Viele Netzwerke, persönliche und institutionelle Beziehungen zu Gewerkschaften, Unternehmen und Verbänden wurden weiterhin genutzt, wenn auch mit anderer Intensität und Richtung. Die Verbände und andere Akteure hatten sich mehr oder weniger darauf eingestellt, es nun mit einem Ministerpräsidenten zu tun zu haben, der ebenfalls für ihre Anliegen da war und in vielen Politikfeldern eine festgefahrene Situation wieder in Gang zu setzen versprach – nicht nur auf seinen vermeintlichen „Spielwiesen“.

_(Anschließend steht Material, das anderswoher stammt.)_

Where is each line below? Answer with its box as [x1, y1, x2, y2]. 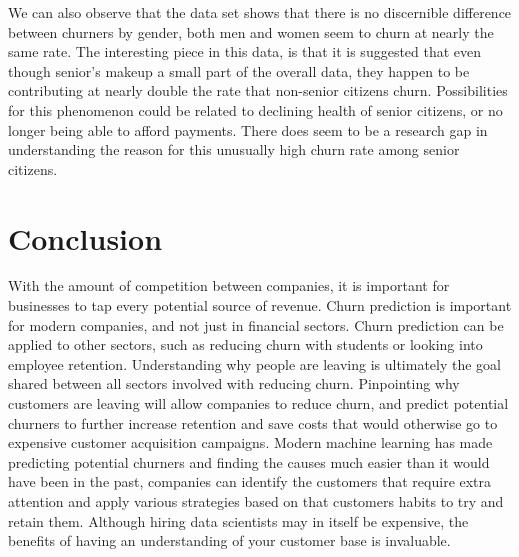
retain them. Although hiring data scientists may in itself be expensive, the [8, 510, 469, 531]
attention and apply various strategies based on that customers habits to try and [8, 491, 504, 511]
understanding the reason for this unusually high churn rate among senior [8, 139, 460, 160]
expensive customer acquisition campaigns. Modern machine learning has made [8, 432, 493, 453]
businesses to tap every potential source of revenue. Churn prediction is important [8, 295, 512, 316]
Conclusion [8, 217, 163, 258]
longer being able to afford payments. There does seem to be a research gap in [8, 119, 488, 140]
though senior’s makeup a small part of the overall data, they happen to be [8, 60, 470, 81]
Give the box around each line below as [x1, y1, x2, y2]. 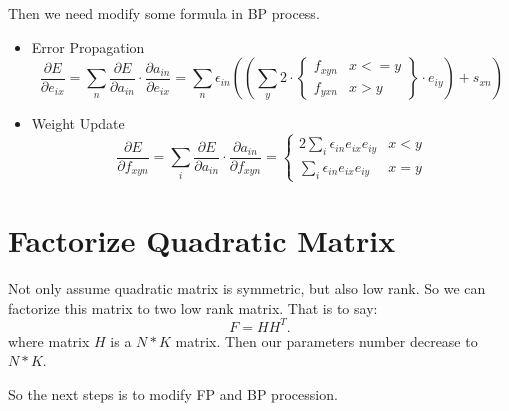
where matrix [8, 330, 90, 351]
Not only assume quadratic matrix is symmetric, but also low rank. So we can [8, 278, 486, 299]
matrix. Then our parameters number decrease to [175, 330, 478, 351]
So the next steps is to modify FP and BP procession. [8, 383, 338, 404]
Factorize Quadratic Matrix [8, 220, 396, 261]
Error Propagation [31, 36, 145, 57]
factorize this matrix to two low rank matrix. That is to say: [8, 297, 378, 318]
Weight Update [31, 113, 125, 134]
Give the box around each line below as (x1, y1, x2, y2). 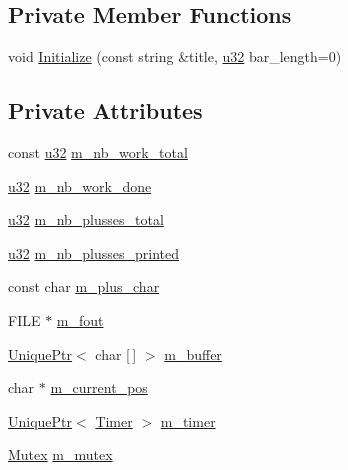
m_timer (160, 410, 216, 431)
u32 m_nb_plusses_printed (8, 242, 180, 263)
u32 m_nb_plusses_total (8, 209, 164, 230)
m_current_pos (50, 377, 148, 398)
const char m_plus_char (8, 276, 160, 297)
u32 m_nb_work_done (8, 175, 152, 196)
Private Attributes (8, 95, 203, 126)
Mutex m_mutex (8, 444, 113, 465)
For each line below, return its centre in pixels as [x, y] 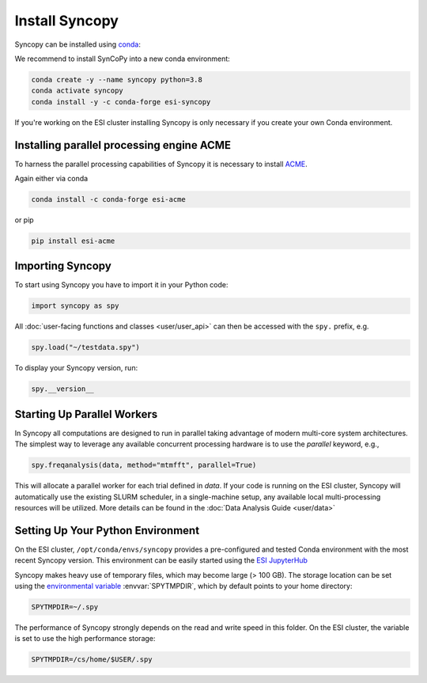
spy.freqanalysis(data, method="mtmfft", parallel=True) [144, 465]
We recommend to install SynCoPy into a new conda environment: [123, 59]
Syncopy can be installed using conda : [78, 44]
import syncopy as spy [75, 306]
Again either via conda [51, 178]
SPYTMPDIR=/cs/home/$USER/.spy [92, 660]
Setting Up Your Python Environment [107, 530]
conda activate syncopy [77, 91]
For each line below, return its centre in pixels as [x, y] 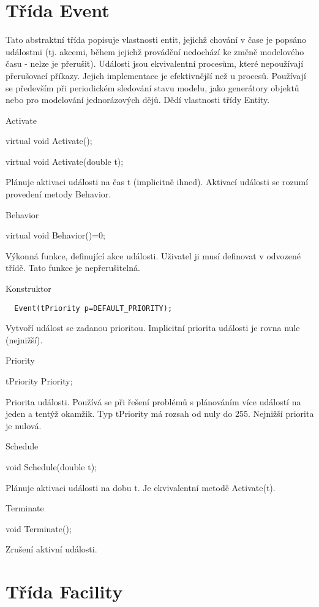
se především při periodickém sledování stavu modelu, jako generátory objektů [152, 87]
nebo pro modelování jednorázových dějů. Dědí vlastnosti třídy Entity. [138, 100]
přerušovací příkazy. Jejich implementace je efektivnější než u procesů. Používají [156, 75]
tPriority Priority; [39, 381]
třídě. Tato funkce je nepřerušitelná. [73, 268]
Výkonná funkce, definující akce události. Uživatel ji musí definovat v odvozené [153, 255]
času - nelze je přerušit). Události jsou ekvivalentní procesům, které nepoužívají [155, 63]
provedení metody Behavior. [58, 194]
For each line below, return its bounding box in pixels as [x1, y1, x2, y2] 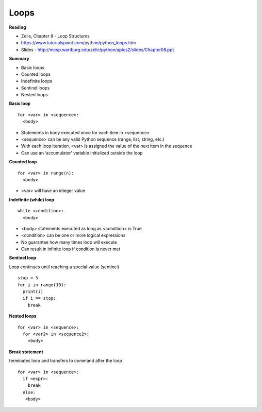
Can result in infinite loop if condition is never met [21, 246, 121, 252]
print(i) [22, 289, 44, 294]
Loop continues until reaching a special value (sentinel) [9, 264, 120, 270]
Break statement [9, 349, 44, 355]
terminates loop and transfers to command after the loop [9, 358, 122, 364]
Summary [9, 56, 29, 62]
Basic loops [21, 65, 45, 70]
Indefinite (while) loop [9, 197, 54, 203]
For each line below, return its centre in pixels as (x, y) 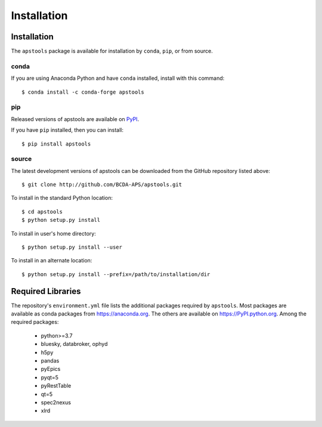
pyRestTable (56, 386)
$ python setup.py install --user (72, 247)
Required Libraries (46, 291)
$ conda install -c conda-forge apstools (83, 92)
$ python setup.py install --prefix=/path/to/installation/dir (116, 274)
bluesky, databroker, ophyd (74, 344)
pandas (50, 361)
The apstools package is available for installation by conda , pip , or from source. (112, 51)
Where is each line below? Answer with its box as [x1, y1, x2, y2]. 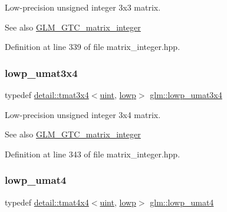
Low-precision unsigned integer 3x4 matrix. [5, 108, 161, 120]
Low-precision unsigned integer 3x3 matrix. [5, 1, 161, 13]
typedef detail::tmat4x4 [5, 196, 89, 208]
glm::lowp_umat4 [150, 196, 214, 208]
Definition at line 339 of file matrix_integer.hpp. [5, 41, 180, 53]
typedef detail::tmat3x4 [5, 89, 89, 100]
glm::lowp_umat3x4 [150, 89, 222, 100]
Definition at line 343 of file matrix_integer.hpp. [5, 147, 180, 160]
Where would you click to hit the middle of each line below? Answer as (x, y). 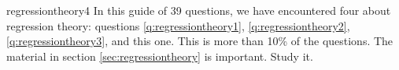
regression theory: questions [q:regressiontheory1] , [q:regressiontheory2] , (178, 25)
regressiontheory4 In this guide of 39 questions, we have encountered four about (199, 10)
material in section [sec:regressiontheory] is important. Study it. (160, 56)
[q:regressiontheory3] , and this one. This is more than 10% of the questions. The (200, 41)
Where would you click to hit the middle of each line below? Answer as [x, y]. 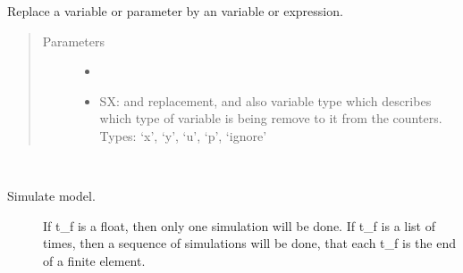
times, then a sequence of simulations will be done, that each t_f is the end [249, 243]
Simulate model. [51, 196]
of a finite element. [94, 260]
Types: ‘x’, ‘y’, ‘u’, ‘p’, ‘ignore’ [183, 135]
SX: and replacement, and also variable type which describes [265, 100]
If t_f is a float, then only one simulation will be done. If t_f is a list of [239, 225]
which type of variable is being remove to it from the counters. [271, 118]
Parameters [73, 41]
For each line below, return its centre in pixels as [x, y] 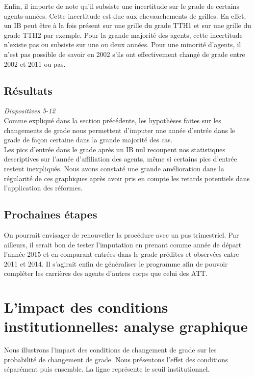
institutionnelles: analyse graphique [126, 326]
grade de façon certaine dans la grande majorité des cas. [88, 140]
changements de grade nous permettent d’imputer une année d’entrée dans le [120, 130]
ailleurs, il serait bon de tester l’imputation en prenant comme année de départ [123, 244]
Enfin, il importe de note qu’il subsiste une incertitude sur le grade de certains [122, 6]
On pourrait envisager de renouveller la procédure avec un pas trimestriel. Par [122, 234]
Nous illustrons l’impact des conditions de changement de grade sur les [110, 350]
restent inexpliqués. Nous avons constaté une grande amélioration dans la [114, 168]
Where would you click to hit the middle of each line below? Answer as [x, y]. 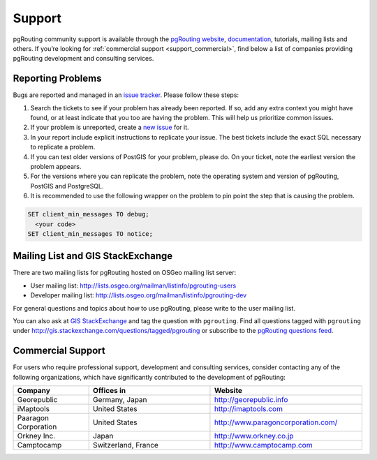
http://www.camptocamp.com [263, 445]
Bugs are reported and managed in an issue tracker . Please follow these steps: [126, 95]
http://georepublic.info [251, 400]
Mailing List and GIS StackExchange [93, 256]
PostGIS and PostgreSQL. [67, 186]
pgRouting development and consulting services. [83, 59]
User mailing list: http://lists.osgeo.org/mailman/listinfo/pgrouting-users [133, 285]
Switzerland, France [126, 445]
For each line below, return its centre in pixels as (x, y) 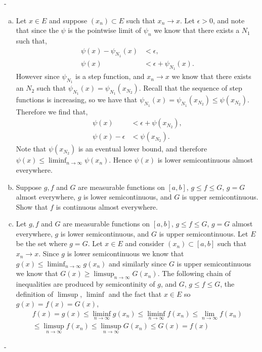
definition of (35, 294)
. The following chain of (194, 273)
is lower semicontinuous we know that (125, 253)
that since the (37, 30)
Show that (32, 206)
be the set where (41, 243)
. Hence (120, 160)
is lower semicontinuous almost (205, 160)
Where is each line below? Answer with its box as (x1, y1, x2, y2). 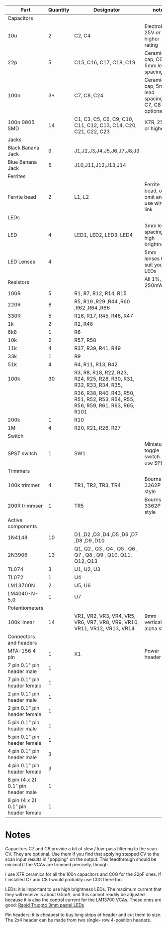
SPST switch (7, 450, 37, 457)
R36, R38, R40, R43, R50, (74, 390, 135, 397)
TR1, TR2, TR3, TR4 (74, 482, 121, 489)
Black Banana (7, 144, 40, 151)
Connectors (7, 633, 35, 640)
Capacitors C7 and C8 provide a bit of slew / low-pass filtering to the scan (5, 845, 158, 851)
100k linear (7, 619, 35, 626)
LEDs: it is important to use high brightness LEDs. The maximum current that (5, 886, 162, 892)
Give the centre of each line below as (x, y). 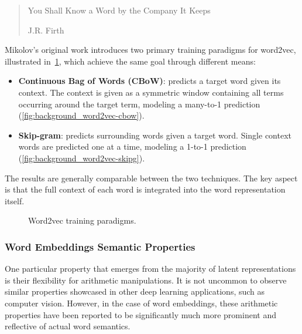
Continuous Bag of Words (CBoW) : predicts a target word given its (150, 81)
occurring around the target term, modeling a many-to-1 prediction (139, 104)
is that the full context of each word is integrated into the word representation (145, 189)
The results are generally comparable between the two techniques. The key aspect (151, 178)
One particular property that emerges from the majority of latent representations (150, 269)
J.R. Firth (46, 30)
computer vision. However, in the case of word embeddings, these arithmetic (141, 303)
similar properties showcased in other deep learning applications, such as (135, 291)
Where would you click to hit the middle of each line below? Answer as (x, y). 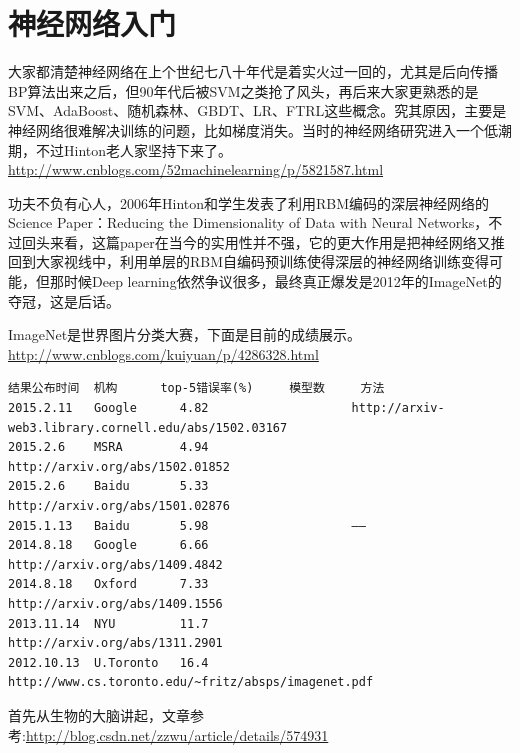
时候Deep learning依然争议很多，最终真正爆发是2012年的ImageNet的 (282, 281)
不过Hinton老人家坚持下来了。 (134, 149)
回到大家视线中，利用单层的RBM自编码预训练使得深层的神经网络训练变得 (249, 261)
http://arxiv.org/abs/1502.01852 (119, 466)
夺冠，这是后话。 (64, 300)
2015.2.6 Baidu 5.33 (108, 486)
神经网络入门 (92, 23)
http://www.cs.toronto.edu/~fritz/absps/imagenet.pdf (191, 682)
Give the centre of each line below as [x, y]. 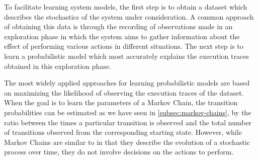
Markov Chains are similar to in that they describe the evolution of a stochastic [127, 142]
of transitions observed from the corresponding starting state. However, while [123, 132]
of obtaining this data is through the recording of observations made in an [118, 26]
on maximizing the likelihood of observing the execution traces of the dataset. [124, 92]
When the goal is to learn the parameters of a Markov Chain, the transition [121, 102]
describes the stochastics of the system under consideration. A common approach [129, 16]
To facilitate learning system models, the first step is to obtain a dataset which [126, 7]
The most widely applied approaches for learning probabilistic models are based [127, 83]
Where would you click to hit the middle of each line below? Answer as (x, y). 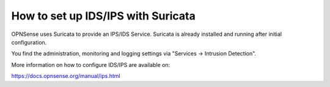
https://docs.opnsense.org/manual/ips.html (66, 76)
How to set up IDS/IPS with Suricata (103, 16)
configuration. (29, 42)
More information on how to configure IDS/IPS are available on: (91, 64)
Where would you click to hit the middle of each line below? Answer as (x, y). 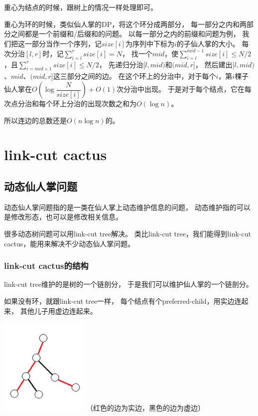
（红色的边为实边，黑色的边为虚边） (146, 408)
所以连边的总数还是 (35, 120)
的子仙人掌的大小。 (208, 43)
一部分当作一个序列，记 (63, 43)
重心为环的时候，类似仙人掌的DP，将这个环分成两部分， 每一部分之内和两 (125, 24)
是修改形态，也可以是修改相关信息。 (63, 217)
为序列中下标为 (150, 43)
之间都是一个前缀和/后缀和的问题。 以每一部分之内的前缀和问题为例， (125, 34)
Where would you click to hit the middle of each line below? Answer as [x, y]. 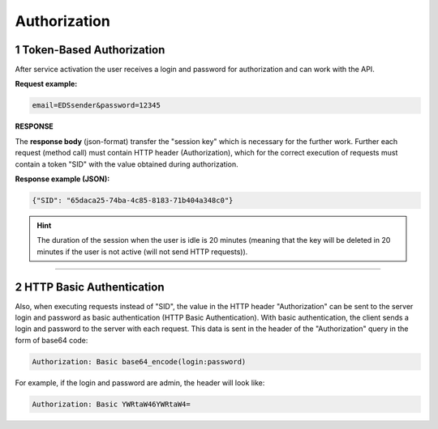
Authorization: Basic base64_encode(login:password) [139, 361]
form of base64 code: [52, 340]
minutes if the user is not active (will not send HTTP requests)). [142, 252]
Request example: [46, 84]
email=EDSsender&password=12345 [97, 106]
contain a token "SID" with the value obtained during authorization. [127, 164]
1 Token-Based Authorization [90, 50]
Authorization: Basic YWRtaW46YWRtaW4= [111, 404]
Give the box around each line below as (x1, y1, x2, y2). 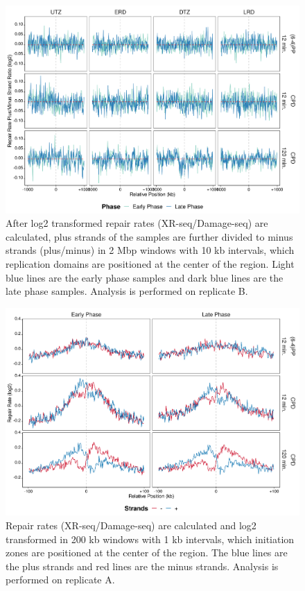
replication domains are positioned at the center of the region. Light (6, 257, 295, 271)
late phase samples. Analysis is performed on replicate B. (6, 284, 248, 298)
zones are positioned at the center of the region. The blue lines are (6, 545, 288, 560)
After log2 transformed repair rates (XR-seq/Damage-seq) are (6, 216, 268, 230)
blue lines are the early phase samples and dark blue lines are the (6, 270, 284, 284)
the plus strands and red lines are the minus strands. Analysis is (6, 558, 279, 573)
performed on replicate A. (6, 572, 115, 587)
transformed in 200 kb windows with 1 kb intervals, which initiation (6, 531, 295, 546)
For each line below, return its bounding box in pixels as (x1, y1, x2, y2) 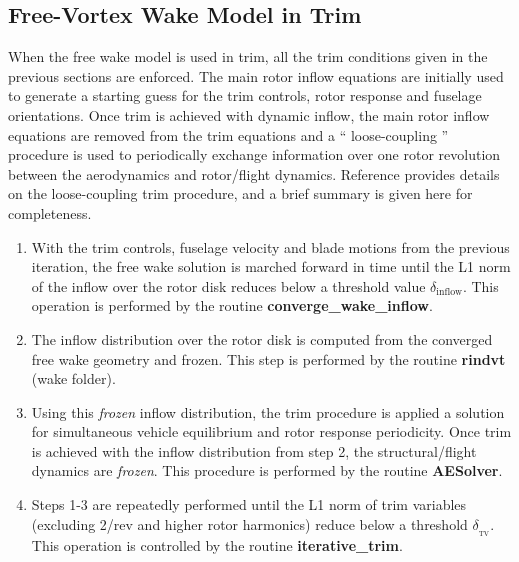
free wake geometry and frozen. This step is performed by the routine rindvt (31, 348, 506, 369)
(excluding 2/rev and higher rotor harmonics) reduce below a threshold (31, 513, 468, 534)
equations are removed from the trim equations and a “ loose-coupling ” (8, 124, 449, 145)
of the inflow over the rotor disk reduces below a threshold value (31, 275, 426, 296)
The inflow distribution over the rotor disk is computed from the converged (31, 328, 493, 349)
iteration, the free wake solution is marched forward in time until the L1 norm (31, 256, 511, 277)
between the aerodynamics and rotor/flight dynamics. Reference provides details (8, 163, 500, 184)
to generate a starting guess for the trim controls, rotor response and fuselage (8, 85, 482, 106)

Auch andere Politikbereiche „beackerte“ Clement – wenn auch weniger öffentlichkeitswirksam: Auf dem „Baugipfel“ der Landesregierung 2001

kümmerte er sich ebenso um die desolate Bauwirtschaft wie um den Erhalt von Mannesmann gegen die drohende Übernahme durch Vodafone. Es war ihm grundsätzlich wichtig, Dinge, die scheinbar ihren Lauf nahmen, noch einmal umzudrehen und sich ihnen wenigstens kämpfend in den Weg zu stellen. Dies war mehr als nur symbolische Politik, denn mit „Baugipfeln“, Änderungen des Vergaberechts, Rettung von Gedenkstätten usw. erreicht man nur äußerst geringe, allenfalls lokale Medienpräsenz.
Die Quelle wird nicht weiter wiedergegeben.